Recorded data:
▼
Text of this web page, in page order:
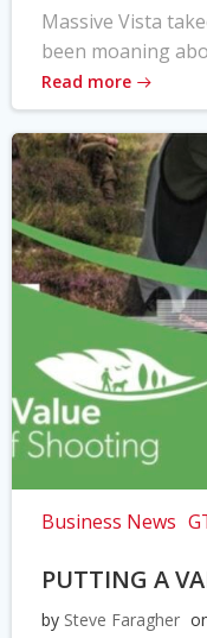
Massive Vista
been moaning
Read more
Business News
PUTTING A
by Steve Faragher
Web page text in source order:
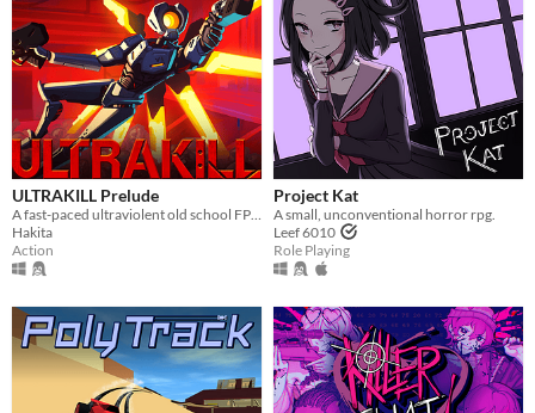
Type
HTML5
Downloadable
Misc
With Steam keys
In game jams
Not in game jams
With demos
Featured
ULTRAKILL Prelude
Hakita
Action
Project Kat
A small, unconventional horror rpg.
Leef 6010
Role Playing
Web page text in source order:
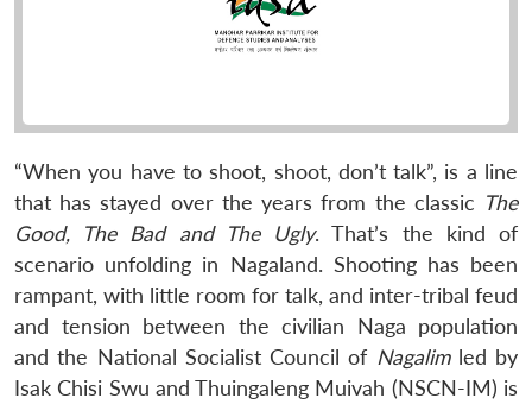
“When you have to shoot, shoot, don’t talk”, is a line
that has stayed over the years from the classic The
Good, The Bad and The Ugly. That’s the kind of
scenario unfolding in Nagaland. Shooting has been
rampant, with little room for talk, and inter-tribal feud
and tension between the civilian Naga population
and the National Socialist Council of Nagalimled by
Isak Chisi Swu and Thuingaleng Muivah (NSCN-IM) is
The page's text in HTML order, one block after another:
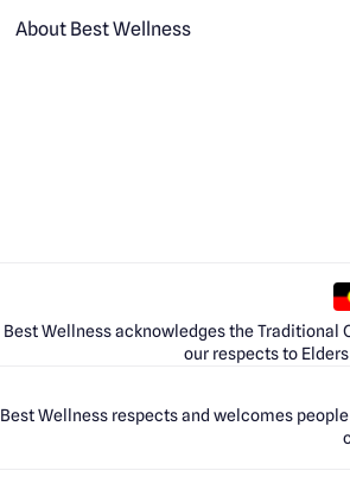
About Best Wellness
Best Wellness acknowledges the Traditional
our respects to
Best Wellness respects and welcomes
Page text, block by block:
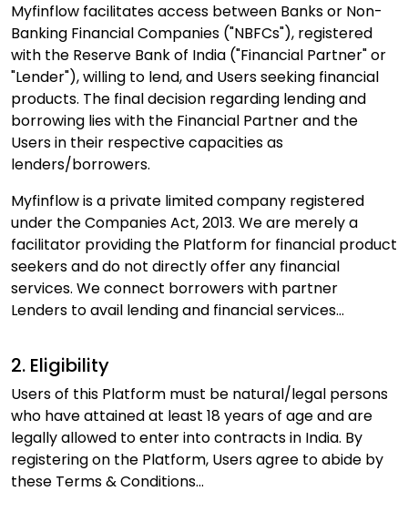
Myfinflow facilitates access between Banks or Non-
Banking Financial Companies ("NBFCs"), registered
with the Reserve Bank of India ("Financial Partner" or
"Lender"), willing to lend, and Users seeking financial
products. The final decision regarding lending and
borrowing lies with the Financial Partner and the
Users in their respective capacities as
lenders/borrowers.
Myfinflow is a private limited company registered
under the Companies Act, 2013. We are merely a
facilitator providing the Platform for financial product
seekers and do not directly offer any financial
services. We connect borrowers with partner
Lenders to avail lending and financial services...
2. Eligibility
Users of this Platform must be natural/legal persons
who have attained at least 18 years of age and are
legally allowed to enter into contracts in India. By
registering on the Platform, Users agree to abide by
these Terms & Conditions...
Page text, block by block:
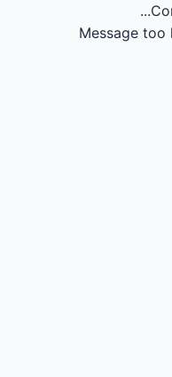
Message too
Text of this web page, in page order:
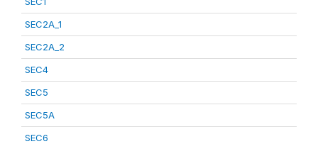
SEC2A_1
SEC2A_2
SEC4
SEC5
SEC5A
SEC6
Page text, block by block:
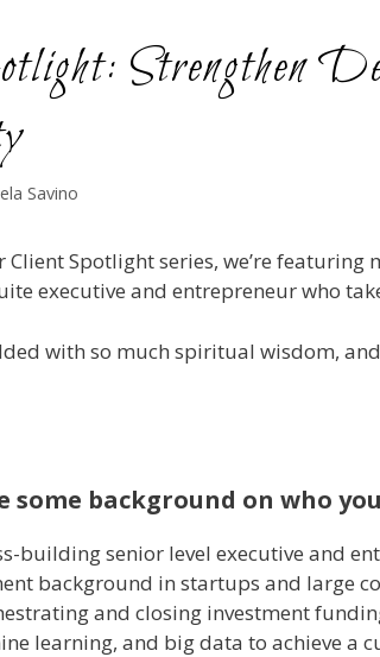
Strengthen
Savino
Spotlight series, we’re
executive and entrepreneur who
with so much spiritual wisdom,
some background on who
building senior level executive and
background in startups and large
and closing investment
learning, and big data to achieve a
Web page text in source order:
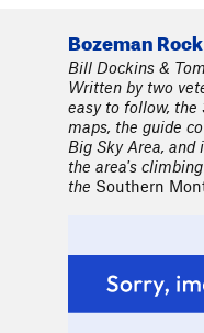
Bozeman
Bill Dockins &
Written by two
easy to follow, the
maps, the guide
Big Sky Area,
the area's
the Southern
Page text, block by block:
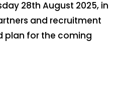
28th August 2025, in
and recruitment
plan for the coming
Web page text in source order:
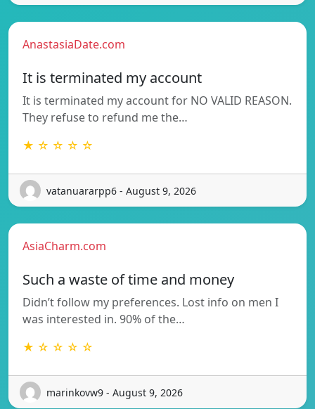
AnastasiaDate.com
It is terminated my account
It is terminated my account for NO VALID REASON.
They refuse to refund me the…
★ ☆ ☆ ☆ ☆
vatanuararpp6 - August 9, 2026
AsiaCharm.com
Such a waste of time and money
Didn’t follow my preferences. Lost info on men I
was interested in. 90% of the…
★ ☆ ☆ ☆ ☆
marinkovw9 - August 9, 2026
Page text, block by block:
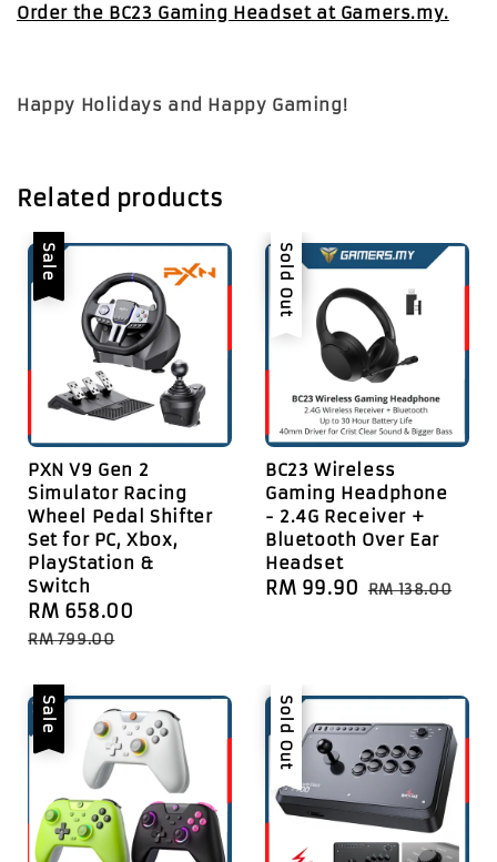
Order the BC23 Gaming Headset at Gamers.my.
Happy Holidays and Happy Gaming!
Related products
Sale
PXN V9 Gen 2
Simulator Racing
Wheel Pedal Shifter
Set for PC, Xbox,
PlayStation &
Switch
Sale
price
RM 658.00
RM 799.00
Sale
Sold Out
BC23 Wireless
Gaming Headphone
- 2.4G Receiver +
Bluetooth Over Ear
Headset
Sale
RM 99.90 Regular
RM 138.00
Sale Sale
Sold Out
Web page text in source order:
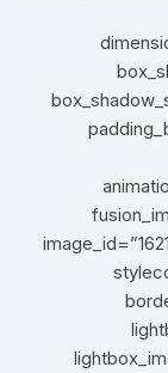
animation_offset=””
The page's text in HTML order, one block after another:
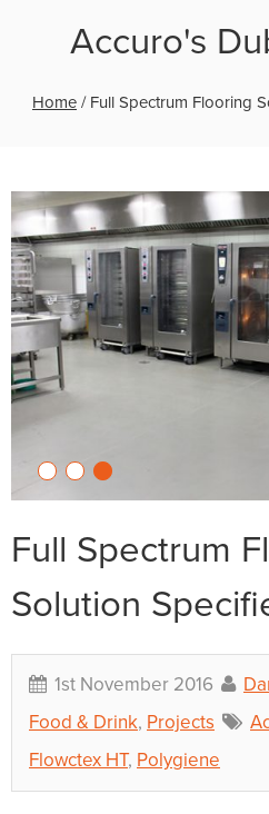
Accuro's
Home / Full Spectrum Flooring
Full Spectrum
Solution
1st November 2016
Food & Drink, Projects
Flowctex HT, Polygiene
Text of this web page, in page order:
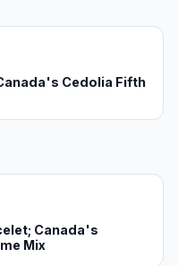
Cedolia Fifth
Canada's
Mix
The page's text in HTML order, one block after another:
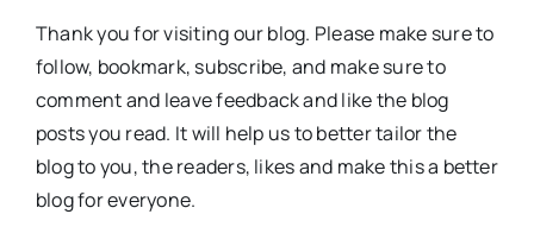
Thank you for visiting our blog. Please make sure to
follow, bookmark, subscribe, and make sure to
comment and leave feedback and like the blog
posts you read. It will help us to better tailor the
blog to you, the readers, likes and make this a better
blog for everyone.
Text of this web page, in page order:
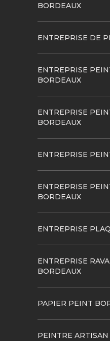
BORDEAUX
ENTREPRISE DE
ENTREPRISE
BORDEAUX
ENTREPRISE
BORDEAUX
ENTREPRISE
ENTREPRISE
BORDEAUX
ENTREPRISE
ENTREPRISE
BORDEAUX
PAPIER PEINT
PEINTRE
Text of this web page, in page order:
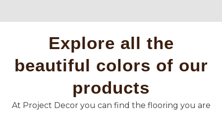
Explore all the
beautiful colors of our
products
At Project Decor you can find the flooring you are
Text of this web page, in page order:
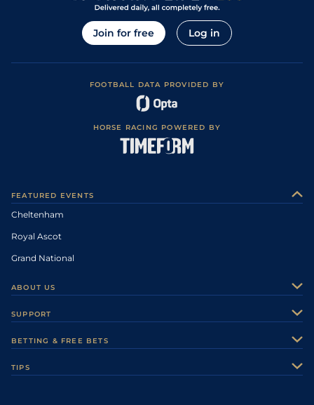
Join for free Log in
FOOTBALL DATA PROVIDED BY
HORSE RACING POWERED BY
FEATURED EVENTS
Cheltenham
Royal Ascot
Grand National
ABOUT US
Careers
Sporting Life Plus
SUPPORT
Accessibility
BETTING & FREE BETS
TIPS
▲
WHAT NEEDS TO BE DONE: Reproduce every entry word for word, but omit the pictures.

OUTPUT:
Text of this web page, in page order:
Massive Vista
been moaning
Read more
Business News
PUTTING A
by Steve Faragher
Web page text in source order:
Type
HTML5
Downloadable
Misc
With Steam keys
In game jams
Not in game jams
With demos
Featured
ULTRAKILL Prelude
Hakita
Action
Project Kat
A small, unconventional horror rpg.
Leef 6010
Role Playing
Web page text in source order:
“When you have to shoot, shoot, don’t talk”, is a line
that has stayed over the years from the classic The
Good, The Bad and The Ugly. That’s the kind of
scenario unfolding in Nagaland. Shooting has been
rampant, with little room for talk, and inter-tribal feud
and tension between the civilian Naga population
and the National Socialist Council of Nagalimled by
Isak Chisi Swu and Thuingaleng Muivah (NSCN-IM) is
The page's text in HTML order, one block after another:
About Best Wellness
Best Wellness acknowledges the Traditional
our respects to
Best Wellness respects and welcomes
Page text, block by block:
Myfinflow facilitates access between Banks or Non-
Banking Financial Companies ("NBFCs"), registered
with the Reserve Bank of India ("Financial Partner" or
"Lender"), willing to lend, and Users seeking financial
products. The final decision regarding lending and
borrowing lies with the Financial Partner and the
Users in their respective capacities as
lenders/borrowers.
Myfinflow is a private limited company registered
under the Companies Act, 2013. We are merely a
facilitator providing the Platform for financial product
seekers and do not directly offer any financial
services. We connect borrowers with partner
Lenders to avail lending and financial services...
2. Eligibility
Users of this Platform must be natural/legal persons
who have attained at least 18 years of age and are
legally allowed to enter into contracts in India. By
registering on the Platform, Users agree to abide by
these Terms & Conditions...
Page text, block by block:
Message too
Text of this web page, in page order:
SEC2A_1
SEC2A_2
SEC4
SEC5
SEC5A
SEC6
Page text, block by block:
Strengthen
Savino
Spotlight series, we’re
executive and entrepreneur who
with so much spiritual wisdom,
some background on who
building senior level executive and
background in startups and large
and closing investment
learning, and big data to achieve a
Web page text in source order:
Bozeman
Bill Dockins &
Written by two
easy to follow, the
maps, the guide
Big Sky Area,
the area's
the Southern
Page text, block by block:
28th August 2025, in
and recruitment
plan for the coming
Web page text in source order:
AnastasiaDate.com
It is terminated my account
It is terminated my account for NO VALID REASON.
They refuse to refund me the…
★ ☆ ☆ ☆ ☆
vatanuararpp6 - August 9, 2026
AsiaCharm.com
Such a waste of time and money
Didn’t follow my preferences. Lost info on men I
was interested in. 90% of the…
★ ☆ ☆ ☆ ☆
marinkovw9 - August 9, 2026
Page text, block by block:
Order the BC23 Gaming Headset at Gamers.my.
Happy Holidays and Happy Gaming!
Related products
Sale
PXN V9 Gen 2
Simulator Racing
Wheel Pedal Shifter
Set for PC, Xbox,
PlayStation &
Switch
Sale
price
RM 658.00
RM 799.00
Sale
Sold Out
BC23 Wireless
Gaming Headphone
- 2.4G Receiver +
Bluetooth Over Ear
Headset
Sale
RM 99.90 Regular
RM 138.00
Sale Sale
Sold Out
Web page text in source order:
animation_offset=””
The page's text in HTML order, one block after another:
Accuro's
Home / Full Spectrum Flooring
Full Spectrum
Solution
1st November 2016
Food & Drink, Projects
Flowctex HT, Polygiene
Text of this web page, in page order:
Cedolia Fifth
Canada's
Mix
The page's text in HTML order, one block after another:
Thank you for visiting our blog. Please make sure to
follow, bookmark, subscribe, and make sure to
comment and leave feedback and like the blog
posts you read. It will help us to better tailor the
blog to you, the readers, likes and make this a better
blog for everyone.
Text of this web page, in page order:
BORDEAUX
ENTREPRISE DE
ENTREPRISE
BORDEAUX
ENTREPRISE
BORDEAUX
ENTREPRISE
ENTREPRISE
BORDEAUX
ENTREPRISE
ENTREPRISE
BORDEAUX
PAPIER PEINT
PEINTRE
Text of this web page, in page order:
Explore all the
beautiful colors of our
products
At Project Decor you can find the flooring you are
Text of this web page, in page order:
Join for free Log in
FOOTBALL DATA PROVIDED BY
HORSE RACING POWERED BY
FEATURED EVENTS
Cheltenham
Royal Ascot
Grand National
ABOUT US
Careers
Sporting Life Plus
SUPPORT
Accessibility
BETTING & FREE BETS
TIPS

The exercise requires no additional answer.